[Data records]
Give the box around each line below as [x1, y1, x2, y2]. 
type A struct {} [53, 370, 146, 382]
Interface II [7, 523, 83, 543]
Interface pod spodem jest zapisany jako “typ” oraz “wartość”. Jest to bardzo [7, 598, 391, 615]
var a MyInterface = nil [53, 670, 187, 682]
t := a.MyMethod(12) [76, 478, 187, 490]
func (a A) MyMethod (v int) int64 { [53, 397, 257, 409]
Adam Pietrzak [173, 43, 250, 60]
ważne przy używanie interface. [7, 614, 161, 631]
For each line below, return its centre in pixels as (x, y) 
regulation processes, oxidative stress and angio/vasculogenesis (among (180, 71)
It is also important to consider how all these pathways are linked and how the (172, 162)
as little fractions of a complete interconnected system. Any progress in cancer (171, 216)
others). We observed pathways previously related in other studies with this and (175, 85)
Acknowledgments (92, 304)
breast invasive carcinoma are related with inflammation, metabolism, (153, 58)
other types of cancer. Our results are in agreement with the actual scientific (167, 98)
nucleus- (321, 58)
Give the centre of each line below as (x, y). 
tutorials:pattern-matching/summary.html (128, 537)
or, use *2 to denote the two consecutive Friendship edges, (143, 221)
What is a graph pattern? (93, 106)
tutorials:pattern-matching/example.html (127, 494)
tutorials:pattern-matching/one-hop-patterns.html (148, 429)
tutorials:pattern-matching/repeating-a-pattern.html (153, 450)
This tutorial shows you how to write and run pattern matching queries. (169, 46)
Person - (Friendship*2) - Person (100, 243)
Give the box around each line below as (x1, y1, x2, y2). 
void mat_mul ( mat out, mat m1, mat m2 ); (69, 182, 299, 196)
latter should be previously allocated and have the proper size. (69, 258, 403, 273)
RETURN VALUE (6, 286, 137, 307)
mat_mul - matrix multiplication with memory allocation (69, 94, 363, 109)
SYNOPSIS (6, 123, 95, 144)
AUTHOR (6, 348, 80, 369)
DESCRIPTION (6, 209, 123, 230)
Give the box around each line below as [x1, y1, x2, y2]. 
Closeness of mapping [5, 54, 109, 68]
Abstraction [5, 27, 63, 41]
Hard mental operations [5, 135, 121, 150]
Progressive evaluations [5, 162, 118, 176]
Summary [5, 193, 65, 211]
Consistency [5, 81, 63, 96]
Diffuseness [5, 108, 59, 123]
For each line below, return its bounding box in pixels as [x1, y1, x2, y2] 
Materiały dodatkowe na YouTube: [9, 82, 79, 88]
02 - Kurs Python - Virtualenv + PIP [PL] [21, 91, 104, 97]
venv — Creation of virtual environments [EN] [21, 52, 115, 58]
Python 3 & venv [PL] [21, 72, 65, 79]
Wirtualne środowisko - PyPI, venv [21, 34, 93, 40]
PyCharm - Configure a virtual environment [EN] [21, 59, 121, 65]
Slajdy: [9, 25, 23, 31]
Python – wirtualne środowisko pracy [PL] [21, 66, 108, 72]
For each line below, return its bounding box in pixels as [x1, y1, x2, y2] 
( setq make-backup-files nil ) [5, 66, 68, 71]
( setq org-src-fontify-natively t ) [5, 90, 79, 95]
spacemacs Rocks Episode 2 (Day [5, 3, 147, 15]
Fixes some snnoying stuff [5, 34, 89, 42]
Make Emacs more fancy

--

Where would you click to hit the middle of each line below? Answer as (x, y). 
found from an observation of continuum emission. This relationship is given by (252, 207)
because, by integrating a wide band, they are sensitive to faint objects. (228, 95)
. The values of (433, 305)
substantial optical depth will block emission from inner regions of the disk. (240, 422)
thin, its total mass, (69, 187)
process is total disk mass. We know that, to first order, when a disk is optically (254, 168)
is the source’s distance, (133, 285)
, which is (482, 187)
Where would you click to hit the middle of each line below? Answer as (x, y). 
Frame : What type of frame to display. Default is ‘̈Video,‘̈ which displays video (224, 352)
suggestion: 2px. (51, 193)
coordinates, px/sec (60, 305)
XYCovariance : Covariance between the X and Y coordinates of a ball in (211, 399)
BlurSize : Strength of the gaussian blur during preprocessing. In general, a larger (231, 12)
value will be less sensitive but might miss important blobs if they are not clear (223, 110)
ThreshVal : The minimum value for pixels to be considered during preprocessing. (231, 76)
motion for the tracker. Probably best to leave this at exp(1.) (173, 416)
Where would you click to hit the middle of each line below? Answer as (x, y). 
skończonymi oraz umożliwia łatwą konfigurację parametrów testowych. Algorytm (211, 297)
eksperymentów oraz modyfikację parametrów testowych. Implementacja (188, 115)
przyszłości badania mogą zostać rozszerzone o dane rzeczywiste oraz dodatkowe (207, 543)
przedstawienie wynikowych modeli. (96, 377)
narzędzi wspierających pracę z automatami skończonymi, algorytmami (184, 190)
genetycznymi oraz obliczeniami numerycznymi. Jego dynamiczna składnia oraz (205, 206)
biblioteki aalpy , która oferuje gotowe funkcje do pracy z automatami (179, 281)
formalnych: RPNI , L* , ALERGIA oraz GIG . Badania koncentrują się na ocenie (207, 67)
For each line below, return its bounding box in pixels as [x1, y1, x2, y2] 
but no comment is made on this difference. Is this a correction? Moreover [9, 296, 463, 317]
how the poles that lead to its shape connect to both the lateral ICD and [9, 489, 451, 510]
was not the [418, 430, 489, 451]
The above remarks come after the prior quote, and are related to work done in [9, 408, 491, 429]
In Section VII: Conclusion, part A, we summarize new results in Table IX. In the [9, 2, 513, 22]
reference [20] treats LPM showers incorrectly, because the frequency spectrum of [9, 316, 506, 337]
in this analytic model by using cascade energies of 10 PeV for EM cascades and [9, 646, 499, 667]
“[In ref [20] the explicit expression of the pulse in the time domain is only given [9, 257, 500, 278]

> Task requirements:
Starting at the line above that contains "value will be", write out each line exactly until the line that contains "but no comment" has been written, and stop there.

> Result of this task:
value will be less sensitive but might miss important blobs if they are not clear (223, 110)
ThreshVal : The minimum value for pixels to be considered during preprocessing. (231, 76)
motion for the tracker. Probably best to leave this at exp(1.) (173, 416)
Where would you click to hit the middle of each line below? Answer as (x, y). 
skończonymi oraz umożliwia łatwą konfigurację parametrów testowych. Algorytm (211, 297)
eksperymentów oraz modyfikację parametrów testowych. Implementacja (188, 115)
przyszłości badania mogą zostać rozszerzone o dane rzeczywiste oraz dodatkowe (207, 543)
przedstawienie wynikowych modeli. (96, 377)
narzędzi wspierających pracę z automatami skończonymi, algorytmami (184, 190)
genetycznymi oraz obliczeniami numerycznymi. Jego dynamiczna składnia oraz (205, 206)
biblioteki aalpy , która oferuje gotowe funkcje do pracy z automatami (179, 281)
formalnych: RPNI , L* , ALERGIA oraz GIG . Badania koncentrują się na ocenie (207, 67)
For each line below, return its bounding box in pixels as [x1, y1, x2, y2] 
but no comment is made on this difference. Is this a correction? Moreover [9, 296, 463, 317]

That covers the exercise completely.